(Items listed in a dataset)
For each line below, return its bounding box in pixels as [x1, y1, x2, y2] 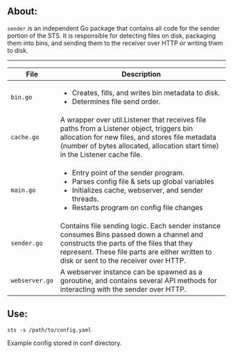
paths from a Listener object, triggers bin [60, 123, 193, 133]
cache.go [10, 133, 40, 141]
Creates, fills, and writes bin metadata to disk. [71, 88, 221, 97]
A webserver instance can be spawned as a [60, 267, 202, 277]
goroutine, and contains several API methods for [60, 275, 217, 285]
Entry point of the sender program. [71, 168, 185, 177]
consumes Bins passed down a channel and [60, 230, 203, 239]
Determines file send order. [71, 97, 161, 106]
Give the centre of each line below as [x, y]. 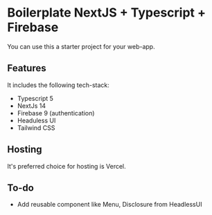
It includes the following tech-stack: [58, 85]
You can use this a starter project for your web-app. [81, 46]
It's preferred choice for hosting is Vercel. [67, 166]
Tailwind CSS [36, 128]
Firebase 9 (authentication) [56, 113]
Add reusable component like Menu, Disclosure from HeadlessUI [109, 205]
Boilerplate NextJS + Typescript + [107, 13]
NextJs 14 [32, 106]
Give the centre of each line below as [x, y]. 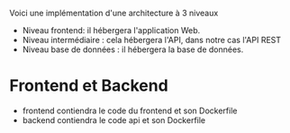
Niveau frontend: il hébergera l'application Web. [111, 30]
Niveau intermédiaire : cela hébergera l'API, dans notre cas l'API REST [152, 40]
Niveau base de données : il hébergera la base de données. [133, 49]
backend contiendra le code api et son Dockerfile [114, 120]
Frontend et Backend [89, 86]
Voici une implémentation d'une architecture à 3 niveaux [114, 13]
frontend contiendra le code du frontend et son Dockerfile [130, 111]
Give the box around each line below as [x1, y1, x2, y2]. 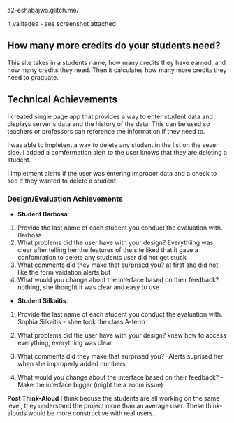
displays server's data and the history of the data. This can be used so [7, 119, 210, 128]
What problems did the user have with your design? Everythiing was [17, 238, 214, 247]
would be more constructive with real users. [27, 409, 155, 417]
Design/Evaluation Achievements [7, 194, 124, 204]
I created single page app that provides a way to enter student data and [7, 112, 213, 120]
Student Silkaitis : [17, 296, 68, 305]
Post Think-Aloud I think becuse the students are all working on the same [7, 394, 220, 402]
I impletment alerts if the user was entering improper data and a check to [7, 169, 217, 177]
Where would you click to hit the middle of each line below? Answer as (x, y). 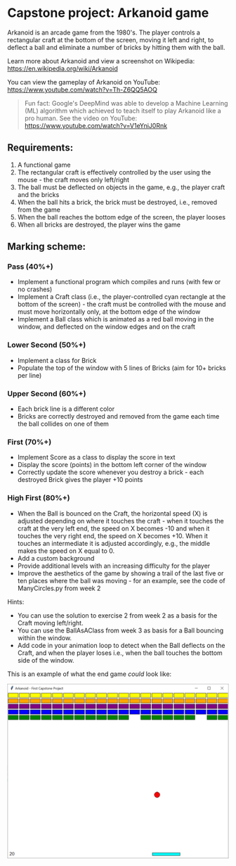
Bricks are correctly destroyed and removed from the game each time (118, 416)
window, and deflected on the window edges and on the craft (106, 327)
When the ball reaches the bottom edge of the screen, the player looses (122, 217)
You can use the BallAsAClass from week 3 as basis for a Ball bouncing (120, 630)
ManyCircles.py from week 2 (59, 588)
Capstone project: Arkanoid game (108, 13)
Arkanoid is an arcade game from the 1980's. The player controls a (104, 32)
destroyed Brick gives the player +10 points (80, 480)
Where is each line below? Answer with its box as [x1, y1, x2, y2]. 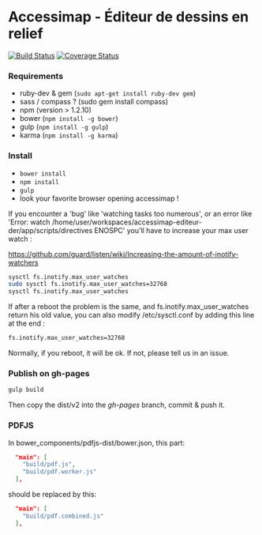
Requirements [8, 70, 64, 81]
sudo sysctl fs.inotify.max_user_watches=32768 [8, 281, 168, 288]
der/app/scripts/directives [8, 225, 93, 235]
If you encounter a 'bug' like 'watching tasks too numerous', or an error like [8, 209, 253, 218]
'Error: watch [8, 217, 51, 227]
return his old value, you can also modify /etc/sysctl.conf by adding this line [8, 311, 255, 320]
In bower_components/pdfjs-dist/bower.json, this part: [8, 438, 185, 447]
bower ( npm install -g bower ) [19, 114, 118, 123]
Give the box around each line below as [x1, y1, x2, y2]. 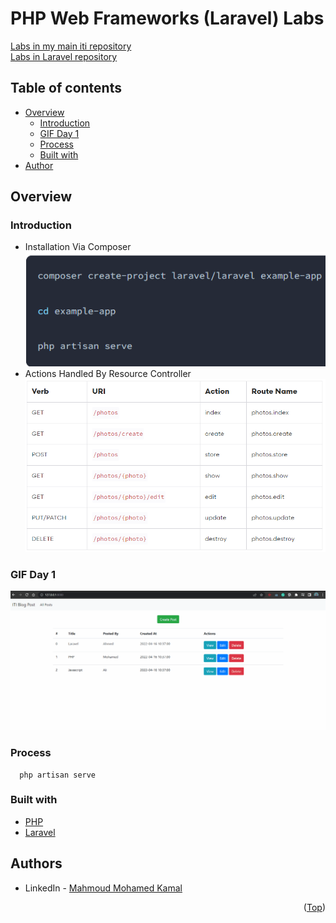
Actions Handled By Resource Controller [24, 368, 192, 380]
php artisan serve [19, 770, 97, 780]
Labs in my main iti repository [10, 40, 132, 52]
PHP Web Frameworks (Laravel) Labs [10, 7, 325, 30]
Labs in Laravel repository [10, 50, 118, 62]
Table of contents [10, 80, 122, 97]
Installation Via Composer [24, 241, 132, 253]
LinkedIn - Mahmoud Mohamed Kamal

§ Work instruction
Go line by line through the data and copy any that contain "bower".

§ Solution
In bower_components/pdfjs-dist/bower.json, this part: [8, 438, 185, 447]
bower ( npm install -g bower ) [19, 114, 118, 123]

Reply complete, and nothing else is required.